Task statement: Find the line that contains "было основано рядом с деревней Рублево, что" in the records below, then repeat exactly that line and each one after it, leaving pictures out.
•••••
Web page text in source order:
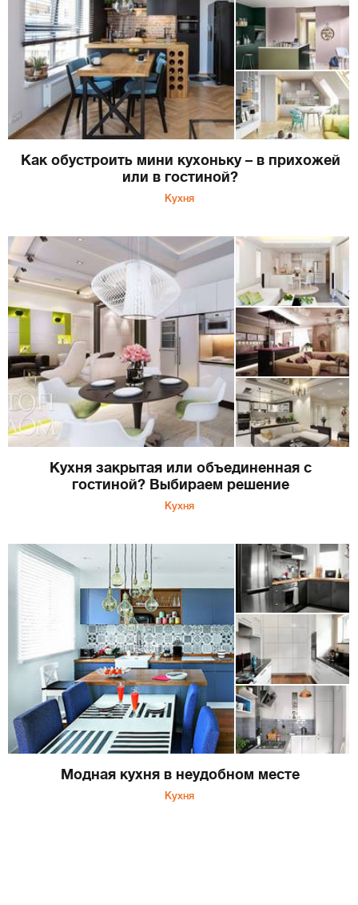
Как обустроить мини кухоньку – в прихожей
или в гостиной?
Кухня
Кухня закрытая или объединенная с
гостиной? Выбираем решение
Кухня
Модная кухня в неудобном месте
Кухня
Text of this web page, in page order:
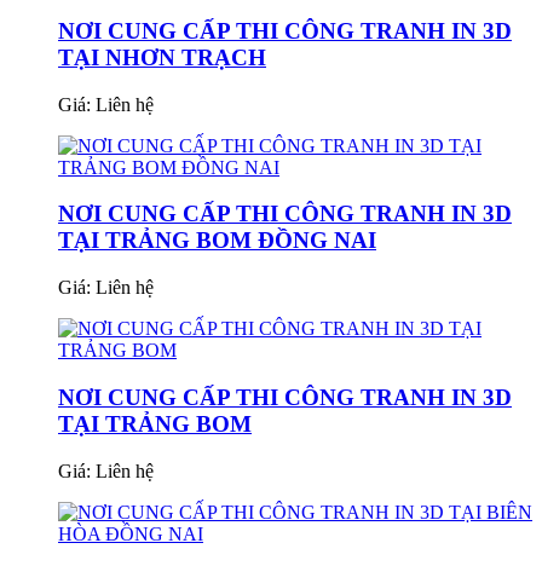
NƠI CUNG CẤP THI CÔNG TRANH IN 3D
TẠI NHƠN TRẠCH
Giá: Liên hệ
NƠI CUNG CẤP THI CÔNG TRANH IN 3D
TẠI TRẢNG BOM ĐỒNG NAI
Giá: Liên hệ
NƠI CUNG CẤP THI CÔNG TRANH IN 3D
TẠI TRẢNG BOM
Giá: Liên hệ
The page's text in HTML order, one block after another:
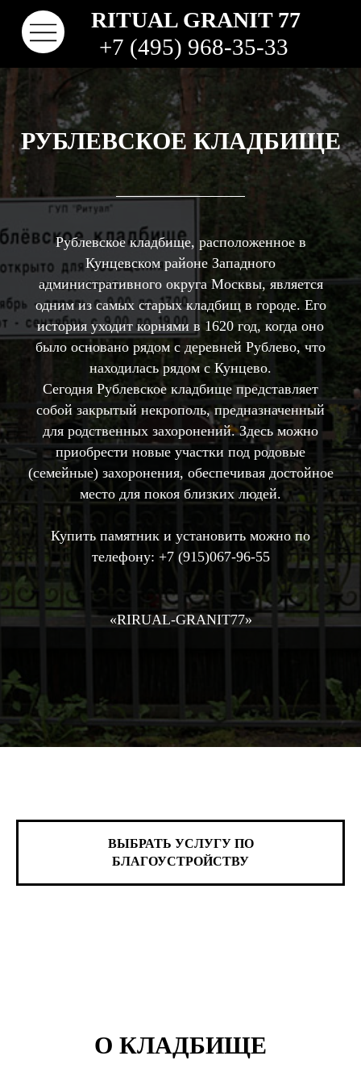
RITUAL GRANIT 77
РАБОТЫ
КЛАДБИЩА
КОНТАКТЫ
ВИДЫ ГРАНИТА
+7 (495) 968-35-33
РУБЛЕВСКОЕ КЛАДБИЩЕ
Рублевское кладбище, расположенное в
Кунцевском районе Западного
административного округа Москвы, является
одним из самых старых кладбищ в городе. Его
история уходит корнями в 1620 год, когда оно
было основано рядом с деревней Рублево, что
находилась рядом с Кунцево.
Сегодня Рублевское кладбище представляет
собой закрытый некрополь, предназначенный
для родственных захоронений. Здесь можно
приобрести новые участки под родовые
(семейные) захоронения, обеспечивая достойное
место для покоя близких людей.
Купить памятник и установить можно по
телефону: +7 (915)067-96-55
«RIRUAL-GRANIT77»
ВЫБРАТЬ УСЛУГУ ПО
БЛАГОУСТРОЙСТВУ
О КЛАДБИЩЕ
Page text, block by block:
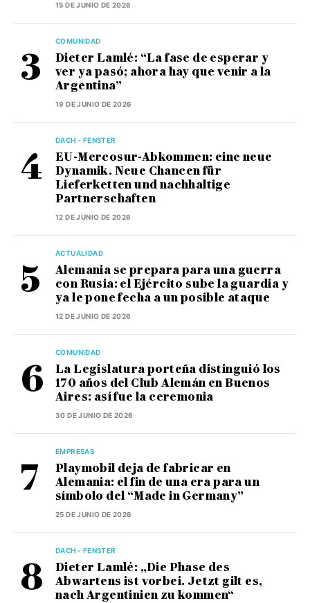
•••••
Solution below:
было основано рядом с деревней Рублево, что
находилась рядом с Кунцево.
Сегодня Рублевское кладбище представляет
собой закрытый некрополь, предназначенный
для родственных захоронений. Здесь можно
приобрести новые участки под родовые
(семейные) захоронения, обеспечивая достойное
место для покоя близких людей.
Купить памятник и установить можно по
телефону: +7 (915)067-96-55
«RIRUAL-GRANIT77»
ВЫБРАТЬ УСЛУГУ ПО
БЛАГОУСТРОЙСТВУ
О КЛАДБИЩЕ
Page text, block by block:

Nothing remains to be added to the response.